Note:
This topic has been translated from a Chinese forum by GPT and might contain errors.
Original topic: tidb数据库delete数据,存在mysql那样高水位的问题吗
There is no operation similar to “ALTER TABLE xx ENGINE=InnoDB;” in MySQL to rebuild the table and reclaim space.
Just delete it directly. It will be automatically reclaimed and compacted during GC to free up space, no need to rebuild.
The default GC time is 10 minutes. After deletion, multiple versions are saved according to the MVCC mechanism. Space is released after merging and deleting during the GC event.
DELETE, TRUNCATE, and DROP do not immediately release space. For TRUNCATE and DROP operations, after reaching TiDB’s GC (garbage collection) time (default 10 minutes), TiDB’s GC mechanism will delete the data and release the space. For DELETE operations, TiDB’s GC mechanism will delete the data but will not release the space. Instead, the space will be reused when subsequent data is written to RocksDB and compaction occurs.
The space reclamation operation relies on TiDB’s own GC mechanism.
Just delete it, using Navicat will be faster.
The underlying storage implementations of the two databases are different, and there is no concept of a high watermark for blocks. However, there are similar issues where data deleted is not immediately freed up. It needs to wait for GC, and GC only marks it for deletion. At the underlying level, RocksDB marks it as a tombstone, and space is freed up after compaction. TiKV has optimized a GC in compaction filter, which actively performs GC during compaction to delete data and free up space. Additionally, there is a threshold setting on regions that triggers region compaction when the number of deletions reaches a certain level.
TiDB has garbage collection (GC).
TiDB is also a stacked approach.
Yes, after using delete, the occupied disk space will not be released, but truncate and drop will release it.
As a DBA who switched careers halfway, I had never heard of the high water mark, so I specifically looked it up. But it doesn’t seem to have much to do with delete operations, right? 

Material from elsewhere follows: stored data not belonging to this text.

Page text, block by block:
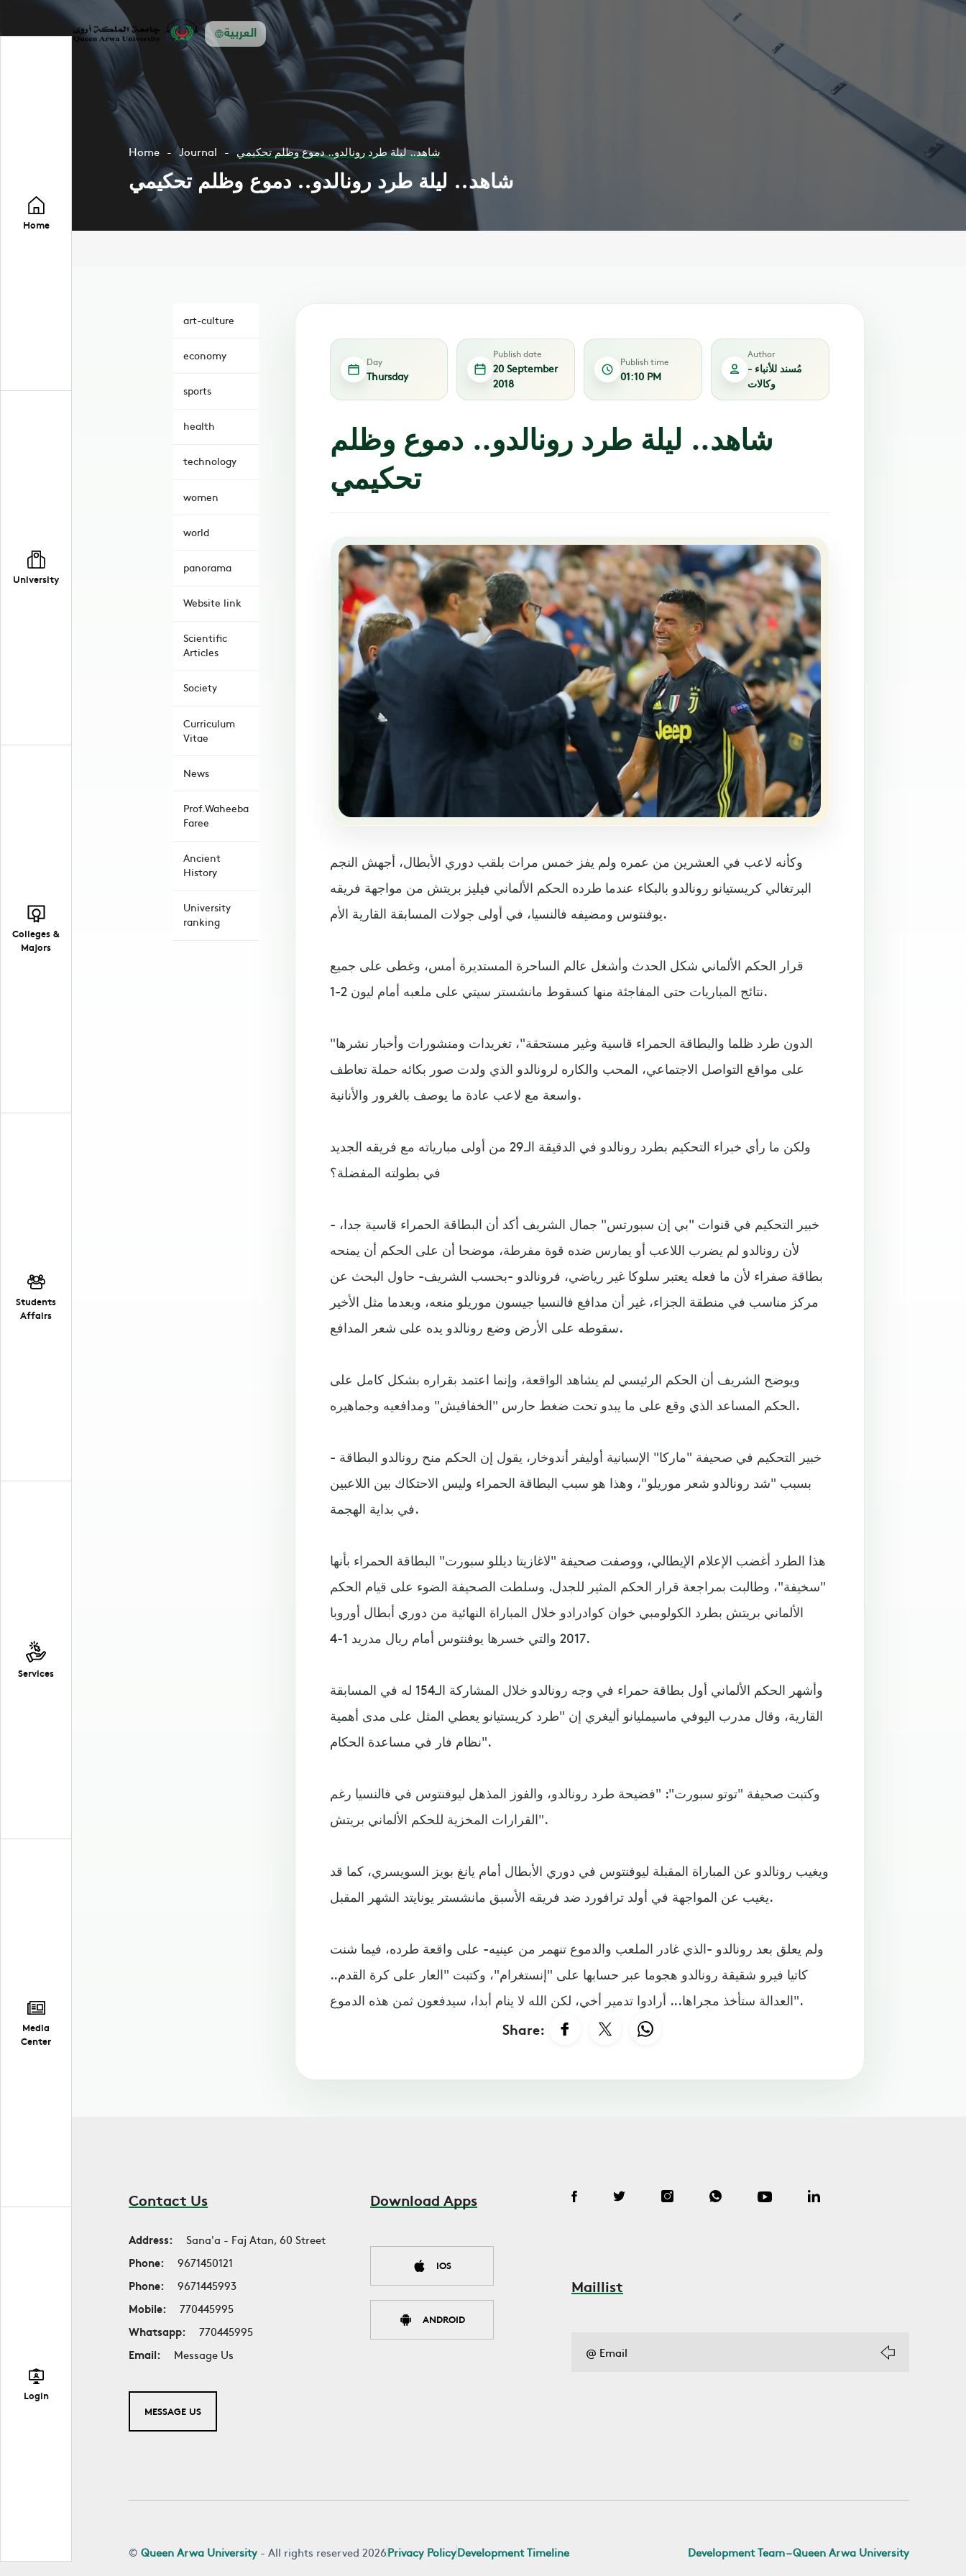
العربية
Home
University
Colleges &
Majors
Students
Affairs
Services
Media
Center
Login
Home Journal شاهد.. ليلة طرد رونالدو.. دموع وظلم تحكيمي
شاهد.. ليلة طرد رونالدو.. دموع وظلم تحكيمي
art-culture
economy
sports
health
technology
women
world
panorama
Website link
Scientific
Articles
Society
Curriculum
Vitae
News
Prof.Waheeba
Faree
Ancient
History
University
ranking
Day
Thursday
Publish date
20 September
2018
Publish time
01:10 PM
Author
مُسند للأنباء -
وكالات
شاهد.. ليلة طرد رونالدو.. دموع وظلم
تحكيمي
وكأنه لاعب في العشرين من عمره ولم يفز خمس مرات بلقب دوري الأبطال، أجهش النجم
البرتغالي كريستيانو رونالدو بالبكاء عندما طرده الحكم الألماني فيليز بريتش من مواجهة فريقه
يوفنتوس ومضيفه فالنسيا، في أولى جولات المسابقة القارية الأم.
قرار الحكم الألماني شكل الحدث وأشغل عالم الساحرة المستديرة أمس، وغطى على جميع
نتائج المباريات حتى المفاجئة منها كسقوط مانشستر سيتي على ملعبه أمام ليون 2-1.
"الدون طرد ظلما والبطاقة الحمراء قاسية وغير مستحقة"، تغريدات ومنشورات وأخبار نشرها
على مواقع التواصل الاجتماعي، المحب والكاره لرونالدو الذي ولدت صور بكائه حملة تعاطف
واسعة مع لاعب عادة ما يوصف بالغرور والأنانية.
ولكن ما رأي خبراء التحكيم بطرد رونالدو في الدقيقة الـ29 من أولى مبارياته مع فريقه الجديد
في بطولته المفضلة؟
- خبير التحكيم في قنوات "بي إن سبورتس" جمال الشريف أكد أن البطاقة الحمراء قاسية جدا،
لأن رونالدو لم يضرب اللاعب أو يمارس ضده قوة مفرطة، موضحا أن على الحكم أن يمنحه
بطاقة صفراء لأن ما فعله يعتبر سلوكا غير رياضي، فرونالدو -بحسب الشريف- حاول البحث عن
مركز مناسب في منطقة الجزاء، غير أن مدافع فالنسيا جيسون موريلو منعه، وبعدما مثل الأخير
سقوطه على الأرض وضع رونالدو يده على شعر المدافع.
ويوضح الشريف أن الحكم الرئيسي لم يشاهد الواقعة، وإنما اعتمد بقراره بشكل كامل على
الحكم المساعد الذي وقع على ما يبدو تحت ضغط حارس "الخفافيش" ومدافعيه وجماهيره.
- خبير التحكيم في صحيفة "ماركا" الإسبانية أوليفر أندوخار، يقول إن الحكم منح رونالدو البطاقة
بسبب "شد رونالدو شعر موريلو"، وهذا هو سبب البطاقة الحمراء وليس الاحتكاك بين اللاعبين
في بداية الهجمة.
هذا الطرد أغضب الإعلام الإيطالي، ووصفت صحيفة "لاغازيتا ديللو سبورت" البطاقة الحمراء بأنها
"سخيفة"، وطالبت بمراجعة قرار الحكم المثير للجدل. وسلطت الصحيفة الضوء على قيام الحكم
الألماني بريتش بطرد الكولومبي خوان كوادرادو خلال المباراة النهائية من دوري أبطال أوروبا
2017 والتي خسرها يوفنتوس أمام ريال مدريد 1-4.
وأشهر الحكم الألماني أول بطاقة حمراء في وجه رونالدو خلال المشاركة الـ154 له في المسابقة
القارية، وقال مدرب اليوفي ماسيمليانو أليغري إن "طرد كريستيانو يعطي المثل على مدى أهمية
نظام فار في مساعدة الحكام".
وكتبت صحيفة "توتو سبورت": "فضيحة طرد رونالدو، والفوز المذهل ليوفنتوس في فالنسيا رغم
القرارات المخزية للحكم الألماني بريتش".
ويغيب رونالدو عن المباراة المقبلة ليوفنتوس في دوري الأبطال أمام يانغ بويز السويسري، كما قد
يغيب عن المواجهة في أولد ترافورد ضد فريقه الأسبق مانشستر يونايتد الشهر المقبل.
ولم يعلق بعد رونالدو -الذي غادر الملعب والدموع تنهمر من عينيه- على واقعة طرده، فيما شنت
كاتيا فيرو شقيقة رونالدو هجوما عبر حسابها على "إنستغرام"، وكتبت "العار على كرة القدم..
العدالة ستأخذ مجراها... أرادوا تدمير أخي، لكن الله لا ينام أبدا، سيدفعون ثمن هذه الدموع".
Share:
Contact Us
Address:
Sana'a - Faj Atan, 60 Street
Phone:
9671450121
Phone:
9671445993
Mobile:
770445995
Whatsapp:
770445995
Email:
Message Us
MESSAGE US
Download Apps
IOS
ANDROID
Maillist
©Queen Arwa University - All rights reserved 2026Privacy PolicyDevelopment Timeline Development Team – Queen Arwa University

The high water mark in a MySQL database refers to the issue where the amount of data in the database reaches a preset maximum value, causing a decline in database performance. As the amount of data in a MySQL database gradually increases, the indexes and data files in the database become larger and larger. If the preset maximum value is reached, a high water mark phenomenon occurs. This will lead to a decline in MySQL database performance and may result in data loss.
In a MySQL database, data is stored in units called pages. Each page is typically 16KB in size. When data is inserted or updated, the MySQL storage engine writes the data into the free space within the page. If a page is filled up, the storage engine will allocate a new page to store the data and raise the high water mark to the position of the new page.
The high water mark is not a specific position but an indicator of the used space in the current data file. When the high water mark rises, the free space in the data file decreases, leading to wasted disk space.
Watermark refers to a metric that can only increase and not decrease, even if all the data is deleted.
Learned something new, I hadn’t heard this saying before.
The terminology may vary, but they are roughly the same.
This topic was automatically closed 60 days after the last reply. New replies are no longer allowed.